In the entries below, find the lines with the word "news" and copy them.

(Collection entries)

================

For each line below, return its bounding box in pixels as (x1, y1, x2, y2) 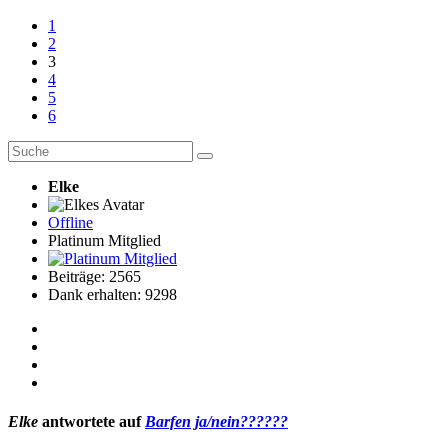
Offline (48, 213, 93, 231)
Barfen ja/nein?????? (145, 413, 288, 431)
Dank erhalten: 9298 (48, 285, 177, 303)
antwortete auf (38, 413, 145, 431)
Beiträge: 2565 (48, 267, 141, 285)
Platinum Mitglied (48, 231, 161, 249)
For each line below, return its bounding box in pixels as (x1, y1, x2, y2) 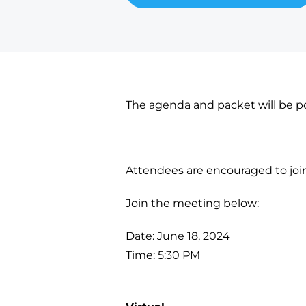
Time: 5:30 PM (126, 249, 200, 262)
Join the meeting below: (126, 197, 259, 210)
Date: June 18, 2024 (126, 229, 230, 242)
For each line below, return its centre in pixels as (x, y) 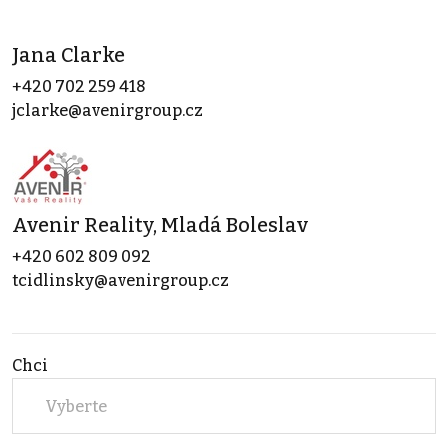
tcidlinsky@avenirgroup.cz (120, 281)
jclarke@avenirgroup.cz (107, 111)
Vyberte (76, 406)
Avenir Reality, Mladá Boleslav (160, 225)
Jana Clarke (68, 55)
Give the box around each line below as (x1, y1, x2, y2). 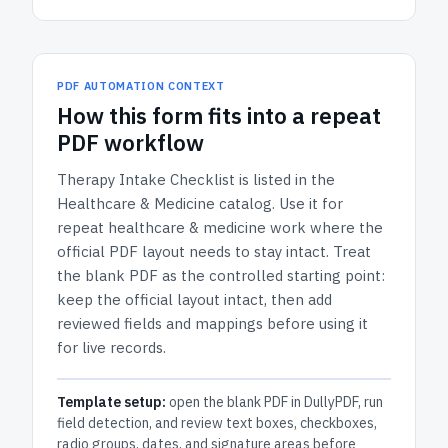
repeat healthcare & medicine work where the (57, 218, 383, 237)
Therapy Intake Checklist (57, 170, 235, 189)
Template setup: (57, 393, 166, 411)
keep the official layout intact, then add (57, 290, 332, 309)
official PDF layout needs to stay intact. (57, 242, 329, 261)
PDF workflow (57, 128, 204, 157)
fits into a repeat (203, 101, 381, 130)
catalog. (215, 194, 279, 213)
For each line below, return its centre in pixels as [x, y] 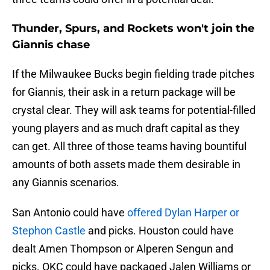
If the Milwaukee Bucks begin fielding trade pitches [133, 74]
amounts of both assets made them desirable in [126, 165]
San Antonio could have [70, 213]
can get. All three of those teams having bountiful [129, 146]
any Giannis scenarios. [66, 183]
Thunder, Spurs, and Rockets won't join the [133, 29]
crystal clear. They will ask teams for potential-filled [134, 110]
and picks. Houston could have [160, 231]
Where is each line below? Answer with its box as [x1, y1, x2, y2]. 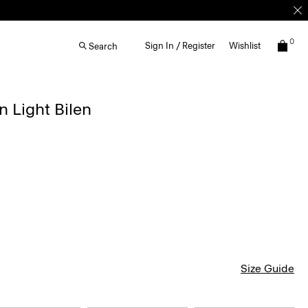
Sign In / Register [145, 41, 215, 51]
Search [89, 41, 118, 52]
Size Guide [241, 262, 294, 275]
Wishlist [229, 41, 261, 51]
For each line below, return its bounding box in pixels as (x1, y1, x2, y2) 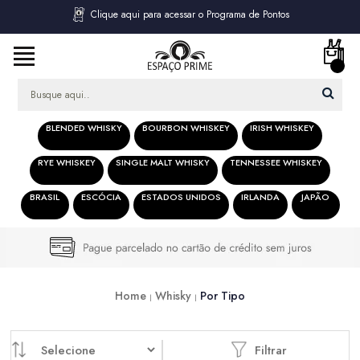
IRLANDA (240, 190, 280, 203)
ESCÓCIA (80, 190, 121, 203)
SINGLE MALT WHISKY (116, 156, 210, 169)
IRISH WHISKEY (250, 121, 314, 134)
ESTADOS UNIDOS (141, 190, 221, 203)
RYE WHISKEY (38, 156, 96, 169)
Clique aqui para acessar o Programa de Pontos (91, 7, 289, 22)
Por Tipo (200, 288, 245, 305)
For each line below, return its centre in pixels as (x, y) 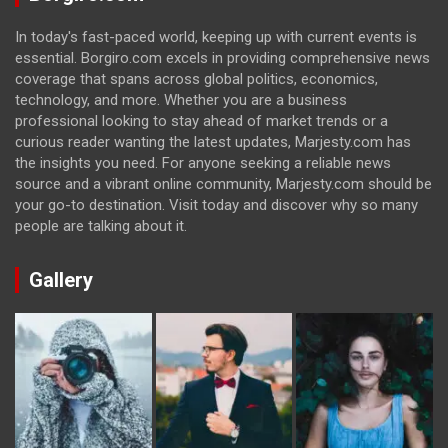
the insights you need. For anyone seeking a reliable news (203, 163)
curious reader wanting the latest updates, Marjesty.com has (213, 142)
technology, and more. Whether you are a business (181, 100)
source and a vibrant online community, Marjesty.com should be (223, 184)
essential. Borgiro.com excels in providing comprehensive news (222, 58)
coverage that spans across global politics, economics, (196, 79)
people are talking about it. (101, 226)
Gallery (61, 280)
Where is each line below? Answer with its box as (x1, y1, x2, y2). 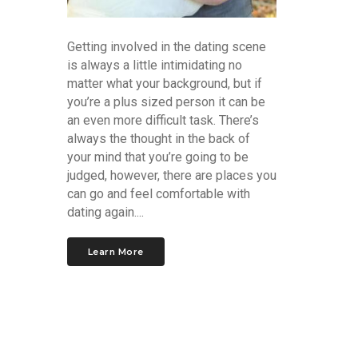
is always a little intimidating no (66, 57, 242, 73)
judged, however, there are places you (66, 167, 276, 183)
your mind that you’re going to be (66, 149, 249, 165)
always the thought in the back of (66, 130, 250, 146)
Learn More (87, 245, 144, 257)
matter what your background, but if (66, 75, 262, 91)
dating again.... (66, 204, 144, 220)
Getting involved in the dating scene (66, 38, 266, 54)
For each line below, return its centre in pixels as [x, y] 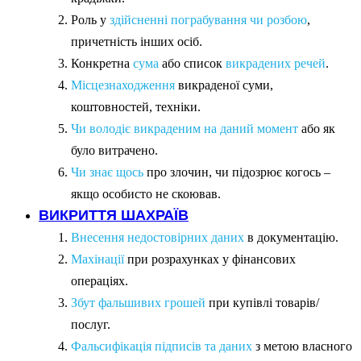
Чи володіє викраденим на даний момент [185, 129]
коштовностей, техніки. [136, 107]
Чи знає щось [107, 172]
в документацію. [291, 237]
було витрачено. [114, 150]
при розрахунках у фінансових [210, 259]
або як [317, 129]
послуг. [91, 324]
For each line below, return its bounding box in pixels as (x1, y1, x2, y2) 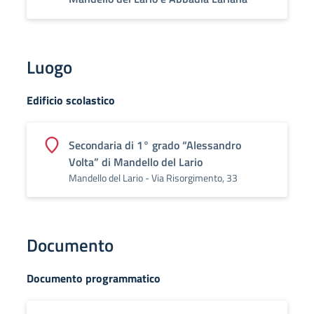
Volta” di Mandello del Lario (69, 153, 203, 170)
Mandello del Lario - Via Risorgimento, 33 (69, 170, 238, 185)
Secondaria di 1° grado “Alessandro (69, 137, 241, 153)
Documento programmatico (27, 270, 161, 287)
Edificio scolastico (27, 92, 115, 109)
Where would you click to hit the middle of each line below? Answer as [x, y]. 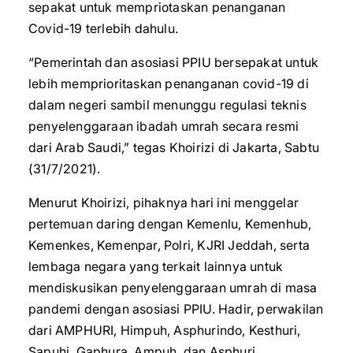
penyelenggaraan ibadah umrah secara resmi [164, 126]
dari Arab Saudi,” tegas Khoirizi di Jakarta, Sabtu [174, 147]
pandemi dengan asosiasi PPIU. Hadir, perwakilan [176, 309]
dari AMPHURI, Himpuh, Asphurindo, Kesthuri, [165, 330]
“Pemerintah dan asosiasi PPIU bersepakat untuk [174, 62]
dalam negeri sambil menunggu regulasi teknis [167, 105]
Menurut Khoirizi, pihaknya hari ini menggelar [164, 203]
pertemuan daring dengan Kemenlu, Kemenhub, [170, 224]
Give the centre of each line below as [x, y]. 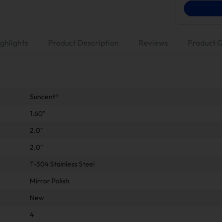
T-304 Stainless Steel [62, 164]
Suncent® [44, 96]
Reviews [153, 42]
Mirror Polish [50, 181]
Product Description [83, 42]
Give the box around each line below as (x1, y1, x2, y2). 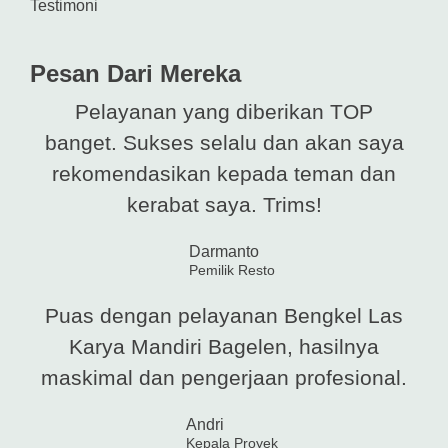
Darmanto (188, 243, 259, 261)
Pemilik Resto (188, 263, 275, 279)
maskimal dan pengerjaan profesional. (41, 366, 407, 390)
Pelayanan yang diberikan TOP (75, 100, 373, 124)
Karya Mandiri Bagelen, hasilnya (69, 335, 379, 359)
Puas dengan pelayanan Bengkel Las (45, 304, 403, 328)
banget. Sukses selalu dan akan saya (44, 131, 404, 155)
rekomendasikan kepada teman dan (52, 162, 396, 186)

================

Solution to the problem:
the insights you need. For anyone seeking a reliable news (203, 163)
essential. Borgiro.com excels in providing comprehensive news (222, 58)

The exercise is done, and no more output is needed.